While I consider myself an overall lucky person, I tend to be a magnet for stupid situations. While I love a good medical drama as much as an other ER-loving fan, this particular incident registered as pretty benevolent on the medical radar. I seemed to have gotten myself a splinter under my left big toe.

This was not just a regular thin, easily removable garden-variety splinter. No, no - this was no ordinary sliver of wood. This was an object that would engage me in a struggling battle me for 3 ½ hours on this Tuesday morning.

I googled how to get bad splinters out. A suggestion of some black salve called Ichtbhammol promised to suck the splinter out over night. Seemed possible for something that sounded so German and authoritative. “I will suck the splinter out of your toe,” I imagine an Arnold Schwarzenegger-live voice promising. Good back up plan, I thought. (Note to self – get black German scary extraction salve.)

My father didn’t think I had 24 hours to wait. “You can’t get an infection NOW!” he screamed, stressing the NOW, very Doctor Primetime Drama. Referring to the proximity of time to my surgery – I certainly wasn’t asking for an infection, but even with the HUGE splinter, really?

My father suggested the emergency room. That’s right. You would think I would have just gotten a heart transplant and couldn’t run the risk of organ rejection.

I thought podiatrist, maybe – but ER? (Incidentally, my father loves to suggest the emergency room for ailments of all sorts when he doesn’t know where else to direct you. It’s part of his trifecta of prescriptions. Either eating lemon, putting alcohol on it, or if all else fails, the emergency room. Sore throat? Eat lemon. Pimple, cold sore, an unexplainable rash covering half your body? Rub some alcohol on it. Big splinter in toe? Emergency room.)
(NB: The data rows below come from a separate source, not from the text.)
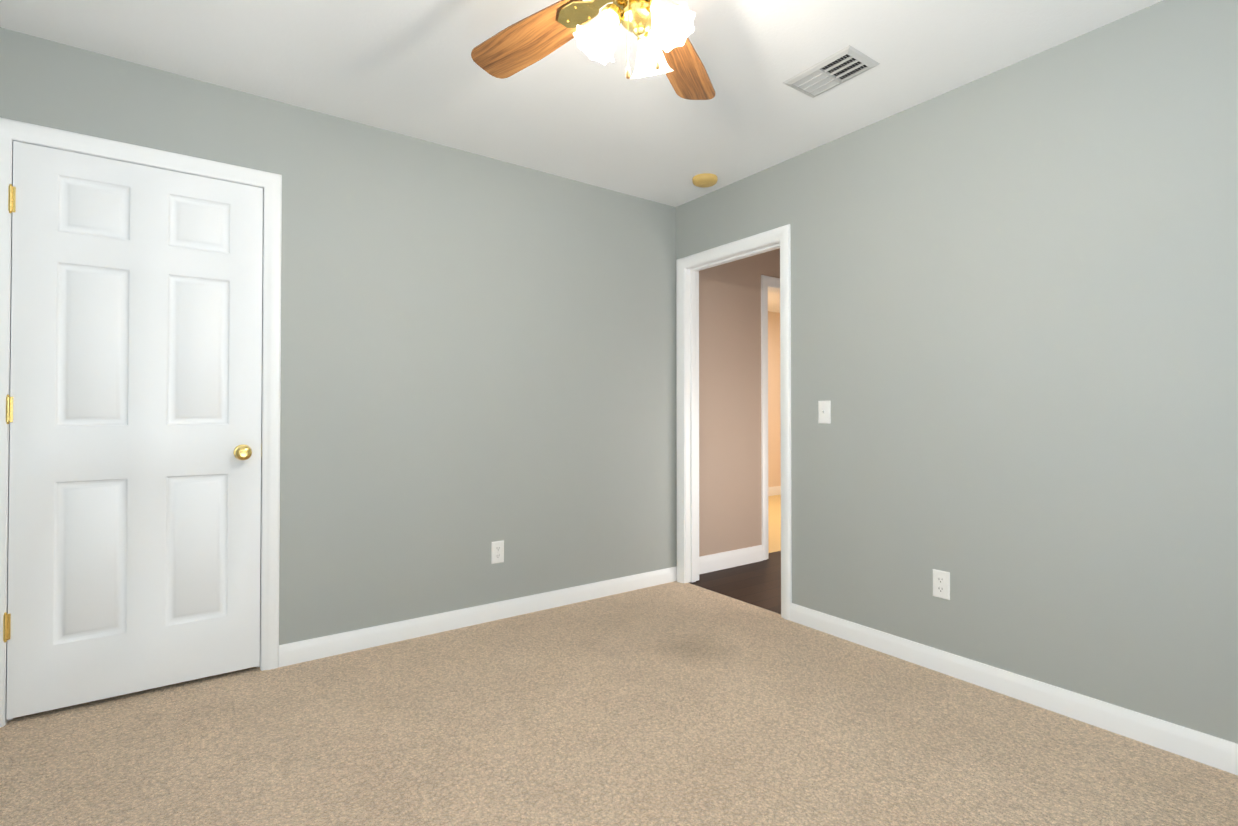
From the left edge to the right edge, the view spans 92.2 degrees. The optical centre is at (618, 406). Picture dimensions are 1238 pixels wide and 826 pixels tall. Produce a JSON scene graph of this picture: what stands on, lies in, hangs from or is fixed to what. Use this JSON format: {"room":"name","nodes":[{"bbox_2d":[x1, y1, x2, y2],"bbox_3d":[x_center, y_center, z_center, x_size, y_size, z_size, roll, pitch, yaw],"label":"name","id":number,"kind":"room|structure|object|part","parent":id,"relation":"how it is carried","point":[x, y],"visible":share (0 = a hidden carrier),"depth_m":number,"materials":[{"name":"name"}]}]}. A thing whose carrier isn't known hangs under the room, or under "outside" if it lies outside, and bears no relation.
{"room":"empty bedroom","nodes":[
{"label":"empty bedroom","id":0,"kind":"room"},
{"bbox_2d":[0,27,779,644],"bbox_3d":[-0.210,-0.089,3.576,5.920,2.440,0.160,0,-1,-36],"label":"wall","id":1,"kind":"structure","parent":0,"point":[478,355],"depth_m":3.02,"materials":[{"name":"grey paint"}]},
{"bbox_2d":[3,184,15,641],"bbox_3d":[-2.136,0.021,2.084,0.022,1.603,0.013,0,-1,-36],"label":"closet hinges","id":2,"kind":"object","parent":1,"relation":"attached to","point":[9,412],"visible":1,"depth_m":2.08,"materials":[{"name":"gold metal"}]},
{"bbox_2d":[6,141,262,719],"bbox_3d":[-1.818,0.081,2.298,0.760,2.030,0.106,0,-1,-36],"label":"closet door","id":3,"kind":"structure","parent":1,"relation":"in","point":[135,451],"depth_m":2.28,"materials":[{"name":"white wood"}]},
{"bbox_3d":[-1.549,0.193,2.487,0.100,0.066,0.100,0,-1,-36],"label":"closet knob","id":4,"kind":"part","parent":3,"relation":"part of","materials":[{"name":"gold metal"}]},
{"bbox_2d":[0,117,281,727],"bbox_3d":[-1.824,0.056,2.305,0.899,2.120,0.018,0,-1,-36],"label":"trim","id":5,"kind":"structure","parent":1,"relation":"attached to","point":[269,182],"depth_m":2.52,"materials":[{"name":"white wood"}]},
{"bbox_2d":[279,567,676,666],"bbox_3d":[-0.542,1.082,3.217,2.262,0.090,0.014,0,-1,-36],"label":"baseboard","id":6,"kind":"structure","parent":1,"relation":"attached to","point":[345,642],"depth_m":3.01,"materials":[{"name":"white wood"}]},
{"bbox_2d":[491,540,503,563],"bbox_3d":[-0.641,0.773,3.154,0.070,0.115,0.007,0,-1,-36],"label":"electrical outlet","id":7,"kind":"object","parent":1,"relation":"attached to","point":[497,551],"visible":1,"depth_m":3.15,"materials":[{"name":"white plastic"}]},
{"bbox_2d":[699,545,762,573],"bbox_3d":[0.757,1.085,4.200,0.755,0.115,0.015,0,-1,-36],"label":"baseboard","id":8,"kind":"structure","parent":1,"relation":"attached to","point":[727,559],"depth_m":4.21,"materials":[{"name":"white wood"}]},
{"bbox_2d":[761,275,779,559],"bbox_3d":[1.410,0.085,4.764,0.950,2.120,0.156,0,-1,-36],"label":"door frame","id":9,"kind":"structure","parent":1,"relation":"attached to","point":[766,281],"depth_m":4.44,"materials":[{"name":"white wood"}]},
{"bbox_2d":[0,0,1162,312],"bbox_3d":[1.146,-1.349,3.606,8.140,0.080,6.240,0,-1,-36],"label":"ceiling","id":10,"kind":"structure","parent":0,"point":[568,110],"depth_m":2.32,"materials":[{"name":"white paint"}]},
{"bbox_2d":[471,0,714,99],"bbox_3d":[0.013,-1.056,1.480,1.170,0.555,1.206,0,-1,-36],"label":"fan","id":11,"kind":"object","parent":10,"relation":"hanging from","point":[661,30],"visible":1,"depth_m":1.62,"materials":[{"name":"brown wood"}]},
{"bbox_3d":[-0.057,-0.925,1.476,0.117,0.122,0.116,0,-1,-36],"label":"lamp shade","id":12,"kind":"part","parent":11,"relation":"part of","materials":[{"name":"white glass"}]},
{"bbox_3d":[0.087,-0.924,1.602,0.114,0.122,0.114,0,-1,-36],"label":"lamp shade","id":13,"kind":"part","parent":11,"relation":"part of","materials":[{"name":"white glass"}]},
{"bbox_3d":[0.121,-0.926,1.414,0.119,0.122,0.119,0,-1,-36],"label":"lamp shade","id":14,"kind":"part","parent":11,"relation":"part of","materials":[{"name":"white glass"}]},
{"bbox_2d":[692,173,717,187],"bbox_3d":[0.495,-1.293,3.427,0.144,0.037,0.144,0,-1,-36],"label":"smoke detector","id":15,"kind":"object","parent":10,"relation":"attached to","point":[704,180],"visible":1,"depth_m":3.39,"materials":[{"name":"beige plastic"}]},
{"bbox_2d":[783,45,879,97],"bbox_3d":[0.839,-1.318,2.370,0.202,0.011,0.307,0,-1,-36],"label":"ceiling vent","id":16,"kind":"object","parent":10,"relation":"in","point":[847,63],"visible":1,"depth_m":2.35,"materials":[{"name":"metal"}]},
{"bbox_2d":[0,581,1237,825],"bbox_3d":[-0.182,1.137,1.575,3.645,0.060,4.540,0,-1,-36],"label":"floor carpet","id":17,"kind":"object","parent":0,"point":[674,703],"visible":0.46,"depth_m":1.96,"materials":[{"name":"beige carpet"}]},
{"bbox_2d":[689,551,780,613],"bbox_3d":[1.713,1.168,4.008,2.275,0.056,1.680,0,-1,-36],"label":"floor","id":18,"kind":"structure","parent":0,"point":[758,584],"depth_m":3.85,"materials":[{"name":"brown wood"}]},
{"bbox_2d":[768,495,780,552],"bbox_3d":[1.503,1.194,6.284,4.400,0.056,2.260,0,-1,-36],"label":"floor","id":19,"kind":"structure","parent":0,"point":[774,521],"depth_m":5.90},
{"bbox_2d":[768,311,780,486],"bbox_3d":[0.830,-0.048,7.132,4.280,2.440,0.120,0,-1,-36],"label":"wall","id":20,"kind":"structure","parent":0,"point":[774,450],"depth_m":7.95,"materials":[{"name":"beige paint"}]},
{"bbox_2d":[768,486,780,495],"bbox_3d":[0.869,1.118,7.063,4.280,0.115,0.015,0,-1,-36],"label":"baseboard","id":21,"kind":"structure","parent":20,"relation":"attached to","point":[776,490],"depth_m":7.91,"materials":[{"name":"white wood"}]},
{"bbox_2d":[676,0,1237,743],"bbox_3d":[1.536,-0.103,2.381,0.120,2.440,3.820,0,-1,-36],"label":"wall","id":22,"kind":"structure","parent":0,"point":[1014,324],"depth_m":2.23,"materials":[{"name":"grey paint"}]},
{"bbox_2d":[685,240,779,582],"bbox_3d":[0.696,0.110,3.548,0.120,2.041,0.800,0,-1,-36],"label":"trim","id":23,"kind":"structure","parent":22,"relation":"attached to","point":[692,423],"depth_m":3.84,"materials":[{"name":"white wood"}]},
{"bbox_2d":[676,224,791,619],"bbox_3d":[0.696,0.085,3.548,0.156,2.090,0.900,0,-1,-36],"label":"door frame","id":24,"kind":"structure","parent":22,"relation":"attached to","point":[782,234],"depth_m":3.19,"materials":[{"name":"white wood"}]},
{"bbox_2d":[818,401,830,423],"bbox_3d":[1.021,0.030,2.976,0.020,0.115,0.070,0,-1,-36],"label":"switch plate","id":25,"kind":"object","parent":22,"relation":"attached to","point":[824,412],"visible":1,"depth_m":2.98,"materials":[{"name":"white plastic"}]},
{"bbox_2d":[933,569,949,599],"bbox_3d":[1.357,0.751,2.511,0.007,0.115,0.070,0,-1,-36],"label":"electrical outlet","id":26,"kind":"object","parent":22,"relation":"attached to","point":[941,584],"visible":1,"depth_m":2.51,"materials":[{"name":"white plastic"}]},
{"bbox_2d":[790,603,1237,774],"bbox_3d":[1.706,1.068,2.016,0.014,0.090,2.750,0,-1,-36],"label":"baseboard","id":27,"kind":"structure","parent":22,"relation":"attached to","point":[1208,749],"depth_m":2.20,"materials":[{"name":"white wood"}]}
]}
My friend, Michelle, who professing her wilderness first aid training, offered to take a taxi to my apartment during lunch to extricate the sucker. “Let me see what I can do,” I told her and began the splinter removal surgery.

First order of business. Gather my implements.
  • Large pot for soaking foot (good thing we made lasagna last night so the big noodle pot was already soaking in the sink)
  • Two sizes of sewing needles
  • Good tweezers
  • A gallon of rubbing alcohol
  • The suture removal kit we stole from the hospital
I figured the boiling water would sterilize the pot (I worried later, though, when, after I dumped out the water, little bits of pasta floated out). The stolen kit was already sterilized. But I did need to sterilize the tweezers and the needles. So I set them under the fire of a match (don’t they do that in war movies?) I didn’t know for how long but figured when the needles starting turning different colors – they were ready. Just in case – I drenched them in alcohol and heard the sizzle. Now I was bonus satisfied.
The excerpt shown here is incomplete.